On “Team Brain” were Daryl and Hadas. On “Team Body” was our epidemiologist, Dr. Keren. Benjamin, as a neuro-scientist, was claiming seats on both teams. And Mick Schubert did his best to stay out of the fight.

“Favorite” Misunderstandings in Media

  • Dr. Keren – Nosebleeds as a sign of something catastrophic!
  • Daryl – The significant cough. The character thinks they’re on the mend, and they cough once, and everyone exchanges significant glances. 2 scenes later — we’re at the funeral.
  • Hadas – On The Walking Dead, they did an MRI on a zombie. By definition, there should be nothing. They zoomed in to show a single neuron (ridiculous!) And showed the ‘electrical activity’ in blue and the ‘zombie activity in red’. Claiming “it invades the brain like meningitis.” So Wrong.
  • Mick – Magical genetics, with no epigenetics. And timing! They take a blood sample and know exactly what’s wrong in 10 minutes. The tests can take longer, and more tests are ruling out what it’s NOT, than figuring out what it is.
  • Dr. Keren – On Dr. House — Oncologists don’t do surgery.
  • Benjamin – Human minds being ‘uploaded’ into digital form or AI minds being ‘downloaded’ into a body.
  • Hadas – Her career goal IS the digitization of the human brain. The human mind’s computational power is underestimated. It’s firmware — firmly attached to the body and the physical network. It’s fascinating, but we’re further away than we think.

Tips To Get It Right

  1. With sickness, we think we know how diseases work. Wrong. We only know how they affect us.
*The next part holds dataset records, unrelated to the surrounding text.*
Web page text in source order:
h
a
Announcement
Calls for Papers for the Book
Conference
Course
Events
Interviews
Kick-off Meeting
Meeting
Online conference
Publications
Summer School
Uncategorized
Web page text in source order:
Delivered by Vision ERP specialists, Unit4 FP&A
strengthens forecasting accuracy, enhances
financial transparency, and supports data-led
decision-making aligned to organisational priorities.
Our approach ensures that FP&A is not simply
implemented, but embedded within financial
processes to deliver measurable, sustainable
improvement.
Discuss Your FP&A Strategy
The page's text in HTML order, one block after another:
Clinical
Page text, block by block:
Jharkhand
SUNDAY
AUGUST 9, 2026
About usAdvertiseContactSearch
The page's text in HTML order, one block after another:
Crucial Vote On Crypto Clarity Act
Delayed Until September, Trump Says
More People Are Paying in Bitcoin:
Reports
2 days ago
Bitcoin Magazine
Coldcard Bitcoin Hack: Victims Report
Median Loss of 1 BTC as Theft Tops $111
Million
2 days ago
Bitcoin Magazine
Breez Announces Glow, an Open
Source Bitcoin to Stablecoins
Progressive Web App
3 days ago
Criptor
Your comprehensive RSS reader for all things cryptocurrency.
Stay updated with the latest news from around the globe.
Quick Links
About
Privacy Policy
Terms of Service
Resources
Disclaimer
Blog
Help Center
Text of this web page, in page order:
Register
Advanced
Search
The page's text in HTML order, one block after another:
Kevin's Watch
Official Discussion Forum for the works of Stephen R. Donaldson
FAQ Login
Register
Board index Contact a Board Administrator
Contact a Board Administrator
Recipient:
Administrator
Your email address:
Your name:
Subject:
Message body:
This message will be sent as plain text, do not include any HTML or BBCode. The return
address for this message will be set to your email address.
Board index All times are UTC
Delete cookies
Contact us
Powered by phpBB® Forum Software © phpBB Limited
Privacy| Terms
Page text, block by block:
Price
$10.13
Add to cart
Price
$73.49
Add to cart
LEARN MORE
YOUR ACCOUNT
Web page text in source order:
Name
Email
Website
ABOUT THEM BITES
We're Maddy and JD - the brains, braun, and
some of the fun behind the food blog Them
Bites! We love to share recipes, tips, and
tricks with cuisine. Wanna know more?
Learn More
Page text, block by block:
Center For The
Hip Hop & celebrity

Drugs are far more often to be guess and test, and then backwards derive the science to why it worked.
  2. Our brains’ perception of self is easily deceived.
  3. There’s been some cases of treating phantom pain (from lost limbs, etc) with mirror therapy. But, we’re not sure if it’s more than the placebo effect at this point.
  4. A human body can’t survive by consuming human blood.
  5. When someone is exposed to radiation, they’re far more likely to end up with cancer, like after chernobyl, than super powers.
  6. Super healing would lead to massive scar tissue and cancer
  7. Super speed would require eating more. Much more.
  8. Creating sensory experiences from the brain (i.e. in virtual reality simulators) is hard because it has to be customized per person. And is easiest when we bypass the brain.
  9. Genetics is hard. If changing one gene would change the trait, we already do that. Most are multiple genes with unexpected consequences.

Underused Diseases

  1. Tuberculosis
  2. Black death (not bubonic plague. Research the difference!)
  3. Influenza
  4. Stupidity
  5. Preventable ones (measles, mumps, chicken pox as an adult, tetanus, rabies, etc)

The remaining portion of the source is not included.